Auf das neue Parlament und die neue Bundesregierung kommen gewaltige Aufgaben zu – bei der Bekämpfung der Klimakrise, aber auch im Sozialbereich, bei der Digitalisierung und auf vielen weiteren Baustellen. All diesen Themen ist eines gemeinsam: Sie sind von Lobbyist:innen heiß umkämpft. Deshalb müssen auch umfassende Transparenz und stringente Lobbyregeln ganz oben auf der Agenda der neuen Regierung stehen.

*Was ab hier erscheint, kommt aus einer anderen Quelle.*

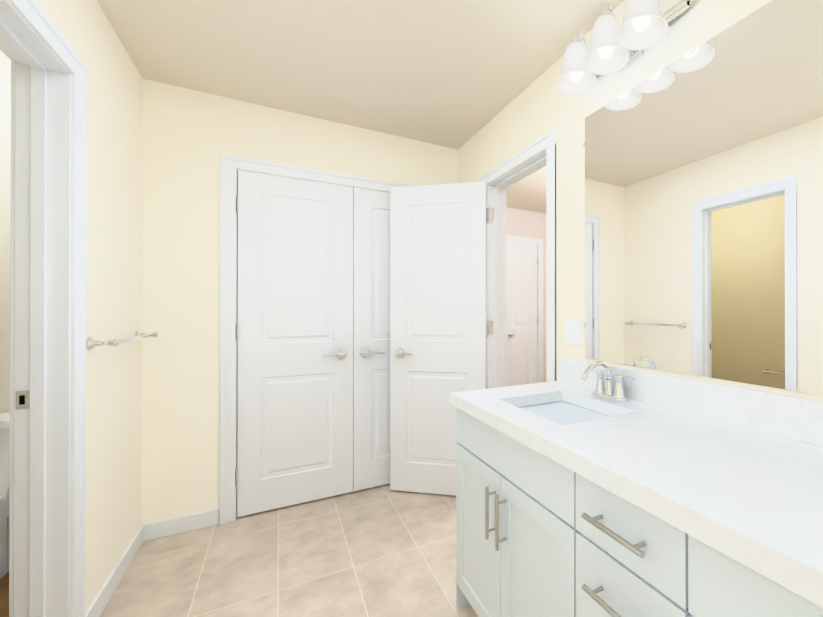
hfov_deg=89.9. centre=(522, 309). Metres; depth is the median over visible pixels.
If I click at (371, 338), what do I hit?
closet door
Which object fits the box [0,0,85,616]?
door frame
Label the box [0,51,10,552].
wall
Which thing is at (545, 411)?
sink
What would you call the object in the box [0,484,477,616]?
floor
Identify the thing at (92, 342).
towel rail
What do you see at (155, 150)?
wall
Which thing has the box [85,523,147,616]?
baseboard
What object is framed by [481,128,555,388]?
door frame
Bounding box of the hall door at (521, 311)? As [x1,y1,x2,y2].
[506,242,537,386]
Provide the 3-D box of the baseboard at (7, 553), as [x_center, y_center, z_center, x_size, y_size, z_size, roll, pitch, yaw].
[-2.486,1.176,1.787,0.885,0.088,0.015,0,0,-32]
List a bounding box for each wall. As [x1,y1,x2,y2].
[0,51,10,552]
[35,0,822,611]
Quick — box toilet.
[0,413,9,578]
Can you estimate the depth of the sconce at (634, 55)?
1.51 m
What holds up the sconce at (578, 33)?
attached to the wall at (155, 150)
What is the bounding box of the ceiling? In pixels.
[97,0,623,212]
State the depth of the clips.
1.30 m
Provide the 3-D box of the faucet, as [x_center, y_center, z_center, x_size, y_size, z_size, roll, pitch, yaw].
[0.289,0.267,1.503,0.165,0.145,0.255,0,0,-32]
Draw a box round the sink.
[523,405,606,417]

Nach den vielen Skandalen der letzten Jahre muss es einen echten Neustart geben. Mit verdeckter oder einseitiger Einflussnahme muss endlich Schluss sein. Deshalb haben wir konkrete Forderungen formuliert, die im neuen Koalitionsvertrag verankert werden sollen: Einflussnahmen auf die Gesetzgebung sollen sichtbar sein, die Bundesregierung soll ihre Lobbykontakte offenlegen, die Parteien- und Wahlkampffinanzierung muss gründlich reformiert werden.Die neue Bundesregierung sollte sich von Anfang an klar dazu verpflichten.

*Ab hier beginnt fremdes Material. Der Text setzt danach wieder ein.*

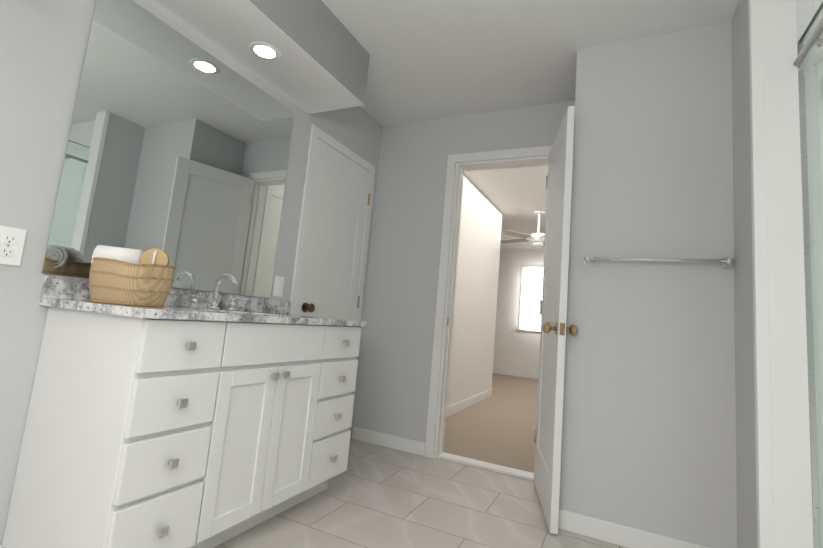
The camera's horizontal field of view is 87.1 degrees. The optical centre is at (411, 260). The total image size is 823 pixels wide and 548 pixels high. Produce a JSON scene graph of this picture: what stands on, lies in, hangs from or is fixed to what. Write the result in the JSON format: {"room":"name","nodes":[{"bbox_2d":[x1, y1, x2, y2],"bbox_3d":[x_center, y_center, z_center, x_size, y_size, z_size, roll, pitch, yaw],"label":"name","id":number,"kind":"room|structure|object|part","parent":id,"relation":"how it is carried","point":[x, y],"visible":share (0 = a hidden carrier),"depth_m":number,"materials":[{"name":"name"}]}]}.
{"room":"bathroom","nodes":[
{"label":"bathroom","id":0,"kind":"room"},
{"bbox_2d":[0,0,381,544],"bbox_3d":[-1.355,-0.240,1.406,0.120,2.440,4.702,1,-8,26],"label":"wall","id":1,"kind":"structure","parent":0,"point":[43,44],"depth_m":1.46,"materials":[{"name":"grey paint"}]},
{"bbox_2d":[0,225,26,265],"bbox_3d":[-1.295,-0.048,1.389,0.009,0.120,0.080,1,-8,26],"label":"electrical outlet","id":2,"kind":"object","parent":1,"relation":"attached to","point":[12,240],"visible":1,"depth_m":1.40,"materials":[{"name":"white plastic"}]},
{"bbox_2d":[41,0,293,297],"bbox_3d":[-0.979,-0.421,2.024,0.006,1.107,1.077,1,-8,26],"label":"mirror","id":3,"kind":"object","parent":1,"relation":"attached to","point":[177,148],"visible":1,"depth_m":1.88,"materials":[{"name":"silver metal"}]},
{"bbox_2d":[273,276,283,296],"bbox_3d":[-0.761,0.148,2.491,0.013,0.114,0.070,1,-8,26],"label":"switch plate","id":4,"kind":"object","parent":1,"relation":"attached to","point":[278,286],"visible":1,"depth_m":2.48,"materials":[{"name":"white plastic"}]},
{"bbox_2d":[289,124,375,429],"bbox_3d":[-0.545,0.223,2.937,0.016,2.067,0.779,1,-8,26],"label":"door frame","id":5,"kind":"structure","parent":1,"relation":"attached to","point":[317,133],"depth_m":2.73,"materials":[{"name":"white wood"}]},
{"bbox_2d":[297,139,369,319],"bbox_3d":[-0.548,0.249,2.934,0.010,1.990,0.649,1,-8,26],"label":"closet door","id":6,"kind":"structure","parent":1,"relation":"in","point":[333,250],"depth_m":2.95,"materials":[{"name":"white wood"}]},
{"bbox_2d":[302,303,314,311],"bbox_3d":[-0.631,0.290,2.675,0.070,0.060,0.059,1,-8,26],"label":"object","id":7,"kind":"structure","parent":6,"relation":"attached to","point":[306,307],"depth_m":2.66,"materials":[{"name":"brown metal"}]},
{"bbox_2d":[357,193,370,307],"bbox_3d":[-0.394,0.313,3.226,0.010,1.680,0.026,1,-8,26],"label":"closet door hinges","id":8,"kind":"object","parent":1,"relation":"attached to","point":[358,301],"visible":0.71,"depth_m":3.24,"materials":[{"name":"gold metal"}]},
{"bbox_2d":[214,438,626,547],"bbox_3d":[0.050,1.049,0.502,3.490,0.100,4.702,1,-8,26],"label":"floor","id":9,"kind":"structure","parent":0,"point":[374,496],"depth_m":2.07,"materials":[{"name":"tile"}]},
{"bbox_2d":[2,273,365,547],"bbox_3d":[-0.779,0.574,1.847,0.559,1.047,1.221,1,-8,26],"label":"bathroom vanity","id":10,"kind":"object","parent":9,"relation":"on","point":[186,419],"visible":1,"depth_m":1.41,"materials":[{"name":"white wood"}]},
{"bbox_2d":[39,275,365,326],"bbox_3d":[-0.749,0.201,1.898,0.553,0.102,1.221,1,-8,26],"label":"countertop","id":11,"kind":"structure","parent":10,"relation":"on","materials":[{"name":"stone"}]},
{"bbox_2d":[88,245,175,306],"bbox_3d":[-0.980,0.051,1.521,0.245,0.204,0.218,1,-8,26],"label":"basket","id":12,"kind":"object","parent":11,"relation":"on","point":[126,276],"visible":1,"depth_m":1.44,"materials":[{"name":"brown wood"}]},
{"bbox_2d":[91,245,143,275],"bbox_3d":[-1.027,-0.001,1.521,0.157,0.092,0.161,1,-8,26],"label":"towel","id":13,"kind":"object","parent":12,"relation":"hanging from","point":[102,261],"depth_m":1.47,"materials":[{"name":"white fabric"}]},
{"bbox_2d":[187,273,249,311],"bbox_3d":[-0.859,0.141,1.984,0.154,0.170,0.278,1,-8,26],"label":"faucet","id":14,"kind":"object","parent":11,"relation":"on","point":[194,301],"depth_m":1.99,"materials":[{"name":"silver metal"}]},
{"bbox_2d":[793,2,822,547],"bbox_3d":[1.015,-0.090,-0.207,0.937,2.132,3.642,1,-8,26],"label":"shower enclosure","id":15,"kind":"object","parent":9,"relation":"on","point":[815,38],"visible":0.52,"depth_m":1.55,"materials":[{"name":"clear glass"}]},
{"bbox_2d":[351,100,574,472],"bbox_3d":[0.372,0.133,3.082,1.533,2.440,0.120,1,-8,26],"label":"wall","id":16,"kind":"structure","parent":0,"point":[394,369],"depth_m":3.20,"materials":[{"name":"grey paint"}]},
{"bbox_2d":[352,427,424,455],"bbox_3d":[-0.171,1.276,3.069,0.587,0.085,0.014,1,-8,26],"label":"baseboard","id":17,"kind":"structure","parent":16,"relation":"attached to","point":[390,441],"depth_m":3.05,"materials":[{"name":"white wood"}]},
{"bbox_2d":[424,145,552,480],"bbox_3d":[0.575,0.291,2.962,0.804,2.132,0.162,1,-8,26],"label":"door frame","id":18,"kind":"structure","parent":16,"relation":"attached to","point":[441,413],"depth_m":2.97,"materials":[{"name":"white wood"}]},
{"bbox_2d":[534,106,574,533],"bbox_3d":[0.777,0.267,2.420,0.054,2.048,0.685,4,-8,10],"label":"bathroom door","id":19,"kind":"structure","parent":18,"relation":"attached to","point":[547,462],"depth_m":2.23,"materials":[{"name":"white wood"}]},
{"bbox_3d":[0.822,0.272,2.740,0.020,1.690,0.040,1,-8,26],"label":"bathroom door hinges","id":20,"kind":"part","parent":19,"relation":"part of","materials":[{"name":"white wood"}]},
{"bbox_2d":[543,322,577,335],"bbox_3d":[0.727,0.334,2.123,0.162,0.060,0.112,1,-8,26],"label":"door knob","id":21,"kind":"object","parent":19,"relation":"attached to","point":[572,329],"depth_m":2.12,"materials":[{"name":"gold metal"}]},
{"bbox_2d":[443,373,537,472],"bbox_3d":[1.501,1.835,5.521,7.500,0.112,5.718,1,-8,26],"label":"floor","id":22,"kind":"structure","parent":0,"point":[498,426],"depth_m":3.89,"materials":[{"name":"beige carpet"}]},
{"bbox_2d":[447,174,543,406],"bbox_3d":[0.506,0.146,3.088,1.170,2.440,0.010,1,-8,26],"label":"wall","id":23,"kind":"structure","parent":0,"point":[487,336],"depth_m":3.02,"materials":[{"name":"white paint"}]},
{"bbox_2d":[517,266,543,331],"bbox_3d":[2.436,0.718,8.119,0.820,1.220,0.040,1,-8,26],"label":"bedroom window","id":24,"kind":"structure","parent":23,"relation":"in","point":[531,295],"depth_m":8.21,"materials":[{"name":"white glass"}]},
{"bbox_2d":[322,0,738,248],"bbox_3d":[0.712,-1.043,3.762,7.500,0.120,10.420,1,-8,26],"label":"ceiling","id":25,"kind":"structure","parent":0,"point":[432,59],"depth_m":2.45,"materials":[{"name":"white paint"}]},
{"bbox_2d":[150,0,369,113],"bbox_3d":[-0.697,-1.162,2.114,0.405,0.319,1.182,1,-8,26],"label":"ceiling soffit","id":26,"kind":"structure","parent":25,"relation":"attached to","point":[321,64],"depth_m":2.13,"materials":[{"name":"paint"}]},
{"bbox_2d":[249,42,280,59],"bbox_3d":[-0.704,-1.003,2.078,0.146,0.004,0.146,1,-8,26],"label":"recessed light","id":27,"kind":"object","parent":26,"relation":"attached to","point":[264,50],"visible":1,"depth_m":2.07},
{"bbox_2d":[501,209,544,247],"bbox_3d":[1.653,-0.404,5.608,1.078,0.496,1.031,1,-8,26],"label":"ceiling fan","id":28,"kind":"object","parent":25,"relation":"hanging from","point":[538,239],"visible":0.85,"depth_m":5.52,"materials":[{"name":"white metal"}]},
{"bbox_2d":[559,22,736,547],"bbox_3d":[1.768,0.125,2.100,1.837,2.440,0.671,1,-8,26],"label":"wall","id":29,"kind":"structure","parent":0,"point":[649,426],"depth_m":2.04,"materials":[{"name":"grey paint"}]},
{"bbox_2d":[558,509,708,547],"bbox_3d":[0.997,1.223,1.896,0.702,0.085,0.014,1,-8,26],"label":"baseboard","id":30,"kind":"structure","parent":29,"relation":"attached to","point":[608,531],"depth_m":1.93,"materials":[{"name":"white wood"}]},
{"bbox_2d":[583,255,733,268],"bbox_3d":[1.126,-0.001,2.012,0.622,0.052,0.075,1,-8,26],"label":"towel bar","id":31,"kind":"object","parent":29,"relation":"attached to","point":[724,262],"visible":1,"depth_m":1.97,"materials":[{"name":"silver metal"}]},
{"bbox_2d":[731,0,822,547],"bbox_3d":[1.861,0.054,1.499,1.148,2.440,0.341,1,-8,26],"label":"wall","id":32,"kind":"structure","parent":0,"point":[786,23],"depth_m":1.61,"materials":[{"name":"paint"}]},
{"bbox_2d":[748,0,774,547],"bbox_3d":[1.292,0.018,1.603,0.040,2.439,0.034,1,-8,26],"label":"trim","id":33,"kind":"structure","parent":32,"relation":"attached to","point":[764,454],"depth_m":1.58,"materials":[{"name":"white wood"}]}
]}

Wir wollen die Politiker:innen, die jetzt den neuen Koalitionsvertrag aushandeln, mit unserem Appell konfrontieren – bitte unterzeichnen Sie jetzt:Appell unterzeichnen

Von Wirecard bis Cum-Ex, von den Maskendeals bis zur Aserbaidschan-Connection: Die Skandale der letzten Wahlperiode lehrten wahrlich das Grausen. Zwar hat die letzte Bundesregierung kurz vor Schluss zwei Reformen beschlossen: Die Regeln für Abgeordnete wurden verschärft und endlich ein Lobbyregister eingeführt. Doch dies ist Stückwerk, viele Probleme sind ungelöst. Einflussnahmen finden weiter hinter den Kulissen statt. Und die politische Macht des großen Geldes ist immer noch kaum beschränkt, wie die Rekord-Großspenden in diesem Wahlkampf gerade erst wieder zeigten.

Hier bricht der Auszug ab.